When words get ‘girl cooties’

A word that starts out as a neutral or even positive term for men feminizes (becomes exclusively identified with women) and often pejorates (gets worse).

Kevin Sprague
Barbara Sims (l.) and Kenajuan Bentley (r.) appear in a production of 'The Taming of the Shrew' at Shakespeare and Company in Lenox, Mass. in 2005.

In the 1939 film “Gone with the Wind,” Ashley Wilkes, icon of intellectual masculinity, is played by the dashing actor Leslie Howard. Ashley and Leslie are now both girls’ names. Since 2000, all the babies given these names – 100 percent – have been female, according to US government statistics. This is a very quick transition, linguistically speaking, and if history is any guide, one not likely to reverse itself. Once a moniker becomes a “girl’s name,” it tends to be out of the running for boys. 

A similar transition goes on, much more slowly, with words. Linguist Geoffrey Hughes calls it “the feminization of ambisexual terms.” (“Ambisexual” simply indicates words that can refer to people of both sexes.) A word that starts out as a neutral or even positive term for men feminizes (becomes exclusively identified with women) and often pejorates (gets worse). Last week’s hoyden is a fairly innocuous example. In the 19th through early 20th centuries, it was a negative term for “tomboy,” but when it first appeared in English in the 16th century, it referred to an ignorant or boorish man.

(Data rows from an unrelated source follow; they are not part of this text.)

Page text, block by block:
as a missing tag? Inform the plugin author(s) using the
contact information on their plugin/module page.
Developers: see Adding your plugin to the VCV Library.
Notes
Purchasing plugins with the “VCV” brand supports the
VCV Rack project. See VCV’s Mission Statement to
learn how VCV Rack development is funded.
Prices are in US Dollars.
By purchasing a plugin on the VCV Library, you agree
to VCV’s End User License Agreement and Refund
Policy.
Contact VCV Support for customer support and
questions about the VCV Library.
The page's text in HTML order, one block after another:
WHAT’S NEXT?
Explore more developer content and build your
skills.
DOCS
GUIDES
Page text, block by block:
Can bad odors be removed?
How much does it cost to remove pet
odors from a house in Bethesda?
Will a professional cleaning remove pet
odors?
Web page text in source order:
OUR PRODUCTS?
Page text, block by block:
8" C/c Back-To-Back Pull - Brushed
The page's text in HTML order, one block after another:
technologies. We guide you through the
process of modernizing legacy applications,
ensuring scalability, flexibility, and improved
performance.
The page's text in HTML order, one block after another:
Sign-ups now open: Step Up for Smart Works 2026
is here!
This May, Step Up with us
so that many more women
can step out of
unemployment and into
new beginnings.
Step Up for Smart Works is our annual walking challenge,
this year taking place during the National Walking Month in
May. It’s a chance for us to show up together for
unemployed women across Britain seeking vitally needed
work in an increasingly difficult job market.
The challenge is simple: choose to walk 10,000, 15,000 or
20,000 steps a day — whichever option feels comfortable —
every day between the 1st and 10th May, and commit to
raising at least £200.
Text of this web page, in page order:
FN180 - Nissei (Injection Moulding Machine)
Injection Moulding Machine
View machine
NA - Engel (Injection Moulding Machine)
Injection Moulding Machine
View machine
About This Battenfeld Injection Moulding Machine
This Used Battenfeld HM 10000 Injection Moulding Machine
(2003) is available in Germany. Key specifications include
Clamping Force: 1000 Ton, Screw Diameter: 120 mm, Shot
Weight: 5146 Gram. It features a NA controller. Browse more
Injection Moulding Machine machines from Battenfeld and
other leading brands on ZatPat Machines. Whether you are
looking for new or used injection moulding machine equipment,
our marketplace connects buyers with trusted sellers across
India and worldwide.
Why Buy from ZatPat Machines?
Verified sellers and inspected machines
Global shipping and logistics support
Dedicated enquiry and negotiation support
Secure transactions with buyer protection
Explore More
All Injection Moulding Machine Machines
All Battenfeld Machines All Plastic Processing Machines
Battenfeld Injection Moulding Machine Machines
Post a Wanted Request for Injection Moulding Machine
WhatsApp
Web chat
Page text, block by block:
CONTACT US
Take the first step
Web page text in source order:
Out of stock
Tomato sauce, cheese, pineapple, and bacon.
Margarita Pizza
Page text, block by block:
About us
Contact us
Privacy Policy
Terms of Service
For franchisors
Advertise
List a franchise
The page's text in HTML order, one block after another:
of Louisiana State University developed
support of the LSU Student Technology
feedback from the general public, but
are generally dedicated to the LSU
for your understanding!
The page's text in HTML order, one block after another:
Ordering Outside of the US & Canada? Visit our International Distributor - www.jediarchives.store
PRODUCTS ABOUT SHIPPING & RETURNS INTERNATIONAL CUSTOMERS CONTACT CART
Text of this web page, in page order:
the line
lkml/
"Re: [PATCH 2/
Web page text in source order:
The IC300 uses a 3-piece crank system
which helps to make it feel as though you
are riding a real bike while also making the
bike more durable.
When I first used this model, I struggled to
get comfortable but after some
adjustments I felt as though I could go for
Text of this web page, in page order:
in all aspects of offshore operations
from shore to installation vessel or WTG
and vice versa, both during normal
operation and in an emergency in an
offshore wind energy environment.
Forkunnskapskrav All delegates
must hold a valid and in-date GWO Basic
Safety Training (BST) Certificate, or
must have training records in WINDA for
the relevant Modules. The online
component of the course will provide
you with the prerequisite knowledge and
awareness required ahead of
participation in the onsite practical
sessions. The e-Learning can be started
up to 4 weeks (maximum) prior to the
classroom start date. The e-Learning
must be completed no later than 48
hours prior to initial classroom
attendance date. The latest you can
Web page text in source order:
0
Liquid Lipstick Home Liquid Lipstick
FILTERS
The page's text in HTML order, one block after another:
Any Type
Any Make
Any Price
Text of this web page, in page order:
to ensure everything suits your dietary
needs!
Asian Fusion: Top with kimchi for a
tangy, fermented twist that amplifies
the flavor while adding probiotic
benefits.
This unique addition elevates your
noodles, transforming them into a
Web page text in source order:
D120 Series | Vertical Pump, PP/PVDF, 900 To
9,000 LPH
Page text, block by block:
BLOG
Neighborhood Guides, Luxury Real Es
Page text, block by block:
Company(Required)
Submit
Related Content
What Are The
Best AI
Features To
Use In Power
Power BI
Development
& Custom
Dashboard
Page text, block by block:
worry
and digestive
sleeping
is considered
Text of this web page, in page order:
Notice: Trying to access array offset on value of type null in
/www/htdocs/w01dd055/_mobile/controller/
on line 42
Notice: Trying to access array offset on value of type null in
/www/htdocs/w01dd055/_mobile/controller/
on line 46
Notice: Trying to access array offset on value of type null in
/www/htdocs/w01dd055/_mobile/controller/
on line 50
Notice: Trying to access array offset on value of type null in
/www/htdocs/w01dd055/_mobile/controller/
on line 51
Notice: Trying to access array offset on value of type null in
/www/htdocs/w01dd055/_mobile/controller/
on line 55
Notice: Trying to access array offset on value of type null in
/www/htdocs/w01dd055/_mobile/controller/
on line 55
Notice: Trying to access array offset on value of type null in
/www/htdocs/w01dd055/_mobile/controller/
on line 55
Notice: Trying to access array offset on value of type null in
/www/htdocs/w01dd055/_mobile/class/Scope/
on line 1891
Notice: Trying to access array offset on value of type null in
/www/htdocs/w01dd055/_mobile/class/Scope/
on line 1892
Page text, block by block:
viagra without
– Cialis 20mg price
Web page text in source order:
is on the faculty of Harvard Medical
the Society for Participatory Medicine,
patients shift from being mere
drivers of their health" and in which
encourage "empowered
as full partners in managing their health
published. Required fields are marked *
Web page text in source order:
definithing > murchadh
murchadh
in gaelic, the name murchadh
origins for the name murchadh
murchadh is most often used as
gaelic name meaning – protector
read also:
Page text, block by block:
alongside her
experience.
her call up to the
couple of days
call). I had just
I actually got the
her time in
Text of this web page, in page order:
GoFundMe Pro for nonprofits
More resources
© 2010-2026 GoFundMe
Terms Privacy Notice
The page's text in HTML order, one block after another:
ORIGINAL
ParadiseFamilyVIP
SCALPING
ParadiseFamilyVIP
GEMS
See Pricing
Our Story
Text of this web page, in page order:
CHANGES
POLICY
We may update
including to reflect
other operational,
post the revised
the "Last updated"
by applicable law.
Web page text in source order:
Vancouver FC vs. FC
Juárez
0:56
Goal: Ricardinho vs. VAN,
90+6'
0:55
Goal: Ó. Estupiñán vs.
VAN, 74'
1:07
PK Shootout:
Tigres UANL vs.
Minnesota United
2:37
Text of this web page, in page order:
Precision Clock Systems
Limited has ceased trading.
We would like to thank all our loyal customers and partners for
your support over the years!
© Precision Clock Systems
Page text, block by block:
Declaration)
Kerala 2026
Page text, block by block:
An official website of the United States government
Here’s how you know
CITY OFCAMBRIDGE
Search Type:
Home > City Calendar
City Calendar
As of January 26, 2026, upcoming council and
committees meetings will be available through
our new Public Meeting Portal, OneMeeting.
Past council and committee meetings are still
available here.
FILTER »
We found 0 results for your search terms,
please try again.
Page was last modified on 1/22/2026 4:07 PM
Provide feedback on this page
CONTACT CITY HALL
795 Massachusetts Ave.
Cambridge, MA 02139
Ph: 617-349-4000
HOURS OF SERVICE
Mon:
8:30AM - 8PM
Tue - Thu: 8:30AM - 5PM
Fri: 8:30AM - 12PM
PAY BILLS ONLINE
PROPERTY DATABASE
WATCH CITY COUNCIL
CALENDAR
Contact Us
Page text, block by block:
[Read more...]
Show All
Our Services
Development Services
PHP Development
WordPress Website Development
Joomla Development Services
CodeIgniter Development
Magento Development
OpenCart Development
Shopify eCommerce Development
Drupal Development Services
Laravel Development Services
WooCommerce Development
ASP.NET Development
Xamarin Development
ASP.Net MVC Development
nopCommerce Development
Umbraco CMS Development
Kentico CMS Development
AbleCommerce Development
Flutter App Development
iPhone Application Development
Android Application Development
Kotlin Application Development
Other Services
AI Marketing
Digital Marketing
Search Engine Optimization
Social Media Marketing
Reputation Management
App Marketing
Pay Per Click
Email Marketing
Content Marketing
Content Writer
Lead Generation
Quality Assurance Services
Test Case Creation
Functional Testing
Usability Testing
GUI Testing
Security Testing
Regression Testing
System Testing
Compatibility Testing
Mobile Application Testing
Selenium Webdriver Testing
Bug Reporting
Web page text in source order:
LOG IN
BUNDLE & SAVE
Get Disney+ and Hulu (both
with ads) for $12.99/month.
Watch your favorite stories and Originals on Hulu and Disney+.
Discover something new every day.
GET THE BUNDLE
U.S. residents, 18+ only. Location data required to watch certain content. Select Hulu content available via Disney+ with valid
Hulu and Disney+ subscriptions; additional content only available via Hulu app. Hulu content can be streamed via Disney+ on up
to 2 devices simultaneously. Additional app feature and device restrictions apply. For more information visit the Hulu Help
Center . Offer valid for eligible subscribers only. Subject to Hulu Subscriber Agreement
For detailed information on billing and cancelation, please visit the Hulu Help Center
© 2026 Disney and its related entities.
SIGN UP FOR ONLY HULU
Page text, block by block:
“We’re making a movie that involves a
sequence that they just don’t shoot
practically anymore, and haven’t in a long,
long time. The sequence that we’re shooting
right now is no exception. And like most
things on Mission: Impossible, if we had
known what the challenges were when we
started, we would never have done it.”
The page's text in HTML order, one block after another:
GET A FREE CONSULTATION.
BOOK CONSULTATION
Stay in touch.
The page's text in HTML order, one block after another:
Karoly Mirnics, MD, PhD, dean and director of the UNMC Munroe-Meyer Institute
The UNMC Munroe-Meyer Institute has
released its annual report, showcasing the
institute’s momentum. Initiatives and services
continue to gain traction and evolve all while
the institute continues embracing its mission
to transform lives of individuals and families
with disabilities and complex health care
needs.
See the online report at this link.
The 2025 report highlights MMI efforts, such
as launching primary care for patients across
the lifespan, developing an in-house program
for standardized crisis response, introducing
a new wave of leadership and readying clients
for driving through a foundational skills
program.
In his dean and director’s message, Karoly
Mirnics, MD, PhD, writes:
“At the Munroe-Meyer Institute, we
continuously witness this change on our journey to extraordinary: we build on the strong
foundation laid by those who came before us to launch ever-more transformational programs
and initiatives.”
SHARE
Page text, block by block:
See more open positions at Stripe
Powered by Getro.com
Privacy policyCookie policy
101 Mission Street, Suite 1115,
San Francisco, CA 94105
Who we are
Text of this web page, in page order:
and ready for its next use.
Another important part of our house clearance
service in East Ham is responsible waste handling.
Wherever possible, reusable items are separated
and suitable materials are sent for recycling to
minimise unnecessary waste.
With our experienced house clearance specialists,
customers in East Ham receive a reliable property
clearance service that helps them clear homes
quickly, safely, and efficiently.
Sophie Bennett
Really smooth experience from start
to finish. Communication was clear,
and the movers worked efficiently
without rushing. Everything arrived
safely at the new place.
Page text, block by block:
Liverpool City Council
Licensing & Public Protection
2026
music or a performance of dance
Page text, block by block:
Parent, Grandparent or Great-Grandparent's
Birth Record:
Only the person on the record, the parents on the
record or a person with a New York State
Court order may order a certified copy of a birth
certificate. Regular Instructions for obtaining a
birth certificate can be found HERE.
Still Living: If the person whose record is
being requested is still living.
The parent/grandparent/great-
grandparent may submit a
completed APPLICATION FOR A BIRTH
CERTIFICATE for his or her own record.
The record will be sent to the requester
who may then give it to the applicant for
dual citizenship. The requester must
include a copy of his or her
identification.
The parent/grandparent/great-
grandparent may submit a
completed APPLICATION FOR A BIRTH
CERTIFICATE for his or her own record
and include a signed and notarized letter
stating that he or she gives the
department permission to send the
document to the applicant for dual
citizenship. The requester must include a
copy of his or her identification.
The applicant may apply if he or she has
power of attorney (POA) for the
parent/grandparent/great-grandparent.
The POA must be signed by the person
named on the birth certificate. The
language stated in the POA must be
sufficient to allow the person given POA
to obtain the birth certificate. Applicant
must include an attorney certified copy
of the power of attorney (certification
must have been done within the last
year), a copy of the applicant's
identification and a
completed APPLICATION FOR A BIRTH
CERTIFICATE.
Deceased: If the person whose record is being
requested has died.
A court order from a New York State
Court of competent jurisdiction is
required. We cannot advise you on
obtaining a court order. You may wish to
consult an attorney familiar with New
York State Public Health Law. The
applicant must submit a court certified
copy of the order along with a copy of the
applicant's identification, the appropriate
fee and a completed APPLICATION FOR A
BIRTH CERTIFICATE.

Scold had perhaps the longest such fall from grace. Skalds were honored Norse poets who composed and recited the sagas, but their etymological descendants are, according to the Oxford English Dictionary, women “of ribald speech ... addicted to abusive language.” Scolding was actually a crime in medieval and early modern England.

This feminization and pejoration occurs again and again with what Mr. Hughes calls “opprobrious terms.” Witch was originally gender-neutral, and before men became sorcerers or wizards, everybody practicing magic was a witch. Shrew, meaning “a rascal or villain,” was used exclusively for men in the Middle Ages – Pontius Pilate was described as a “shrew” – before it came to mean “a woman given to scolding,” as in Shakespeare’s “The Taming of the Shrew.” Harlot was originally a term for a lower-class man, a jester or vagabond, but by the early 16th century referred to a sexually loose woman. As with harlot, the feminization of a word often happens when sexual immorality becomes part of its definition.  

The feminization of ambisexual terms seems to me to reflect the logic of cooties. Traditionally, once a word has “girl cooties,” it can’t be used for boys. There is some evidence this is changing, however. A couple of our very worst “opprobrious terms,” which can’t be printed here, began life gendered female but recently have begun to be used equally for men. 

And in the past few decades, a few given names appear to have become truly unisex. Charlie and Armani, for example, are split almost 50-50. We will see if the growing questioning of gender binaries allows these names to stay gender-neutral or if the old pattern remains in force.